The main issue in the OLANIYAN case, however, appears to be the legality or otherwise of the termination of the services of the appellants.

I note that the defendants in their counterclaim are seeking a declaration that the Plaintiff's appointment was determined by the president under section 5 of the National Telecommunications Act No. 9 of 2006 and was therefore not a fixed term contract but one held at the pleasure of the President. This is an issue dealt with in the OLANIYA N case. This declaration sought may or may not necessarily affect the quantum of the amount recoverable by the plaintiff and/or how the same may be calculated.

These are all serious issues that fortified my view that the defendants have raised an arguable case carrying some degree of conviction.

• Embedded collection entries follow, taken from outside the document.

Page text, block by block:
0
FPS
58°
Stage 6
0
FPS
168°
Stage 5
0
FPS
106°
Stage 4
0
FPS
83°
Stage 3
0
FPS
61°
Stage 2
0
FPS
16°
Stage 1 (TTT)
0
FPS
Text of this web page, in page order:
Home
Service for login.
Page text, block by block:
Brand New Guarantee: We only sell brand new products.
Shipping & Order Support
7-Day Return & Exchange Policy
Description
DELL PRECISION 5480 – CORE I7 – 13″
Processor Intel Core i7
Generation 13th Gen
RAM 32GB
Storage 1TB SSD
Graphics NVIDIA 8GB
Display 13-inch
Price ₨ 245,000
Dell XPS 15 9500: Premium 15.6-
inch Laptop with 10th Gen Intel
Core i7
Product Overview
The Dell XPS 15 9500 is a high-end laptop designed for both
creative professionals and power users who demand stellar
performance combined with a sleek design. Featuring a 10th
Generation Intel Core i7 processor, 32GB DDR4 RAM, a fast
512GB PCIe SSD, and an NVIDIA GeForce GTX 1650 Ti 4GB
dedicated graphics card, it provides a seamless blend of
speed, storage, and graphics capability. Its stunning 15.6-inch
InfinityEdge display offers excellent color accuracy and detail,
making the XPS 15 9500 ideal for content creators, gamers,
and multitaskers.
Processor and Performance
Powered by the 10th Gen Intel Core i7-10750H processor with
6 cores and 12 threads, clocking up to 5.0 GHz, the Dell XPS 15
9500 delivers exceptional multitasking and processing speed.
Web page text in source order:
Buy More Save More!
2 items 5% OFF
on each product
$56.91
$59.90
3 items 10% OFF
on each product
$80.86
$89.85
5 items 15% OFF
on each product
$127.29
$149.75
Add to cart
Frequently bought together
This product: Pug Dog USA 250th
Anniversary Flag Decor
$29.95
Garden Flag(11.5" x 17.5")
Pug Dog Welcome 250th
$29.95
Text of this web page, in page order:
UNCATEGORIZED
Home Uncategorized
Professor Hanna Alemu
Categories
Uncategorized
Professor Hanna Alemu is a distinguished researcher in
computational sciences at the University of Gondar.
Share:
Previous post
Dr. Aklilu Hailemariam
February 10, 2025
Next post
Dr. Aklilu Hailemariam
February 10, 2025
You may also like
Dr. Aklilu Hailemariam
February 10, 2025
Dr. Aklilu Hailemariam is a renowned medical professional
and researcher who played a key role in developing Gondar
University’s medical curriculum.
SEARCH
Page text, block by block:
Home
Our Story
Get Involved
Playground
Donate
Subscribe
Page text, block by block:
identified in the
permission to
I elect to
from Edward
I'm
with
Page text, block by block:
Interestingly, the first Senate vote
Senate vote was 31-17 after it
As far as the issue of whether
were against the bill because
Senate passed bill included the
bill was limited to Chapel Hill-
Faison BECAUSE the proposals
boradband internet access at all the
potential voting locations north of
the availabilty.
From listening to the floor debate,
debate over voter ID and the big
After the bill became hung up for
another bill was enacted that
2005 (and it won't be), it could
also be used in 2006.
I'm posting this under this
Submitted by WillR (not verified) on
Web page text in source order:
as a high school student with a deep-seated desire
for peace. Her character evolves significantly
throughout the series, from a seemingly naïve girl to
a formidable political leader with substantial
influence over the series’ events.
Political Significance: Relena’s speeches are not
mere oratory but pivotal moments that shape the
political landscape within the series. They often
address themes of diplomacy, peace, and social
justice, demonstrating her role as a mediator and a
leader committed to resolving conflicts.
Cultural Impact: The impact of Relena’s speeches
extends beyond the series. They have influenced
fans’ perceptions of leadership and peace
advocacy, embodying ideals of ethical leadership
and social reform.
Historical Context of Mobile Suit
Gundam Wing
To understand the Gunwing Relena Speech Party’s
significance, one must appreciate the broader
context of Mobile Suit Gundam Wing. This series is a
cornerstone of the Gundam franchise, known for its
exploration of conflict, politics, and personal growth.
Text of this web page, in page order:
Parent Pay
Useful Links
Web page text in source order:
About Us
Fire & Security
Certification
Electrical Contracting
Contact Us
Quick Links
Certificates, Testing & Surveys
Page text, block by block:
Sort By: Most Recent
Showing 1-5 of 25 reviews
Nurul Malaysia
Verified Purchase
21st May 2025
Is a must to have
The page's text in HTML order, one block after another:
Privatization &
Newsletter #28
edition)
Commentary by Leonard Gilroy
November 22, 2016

In the light of the above, whilst punishing the defendants in costs for allowing judgment to be entered in default, I shall however permit them to come and defend the action on the merits and I believe in all the circumstances of this case that it is the just thing to do. I therefore make the following orders:

1. The judgment in default of defence herein dated 17th October 2008 is hereby set aside.

2. The defendants shall within three days of this Order file and serve on the Plaintiff their defence and counterclaim.

3. The cost of this application assessed at Le 2million shall be borne by the Defendants.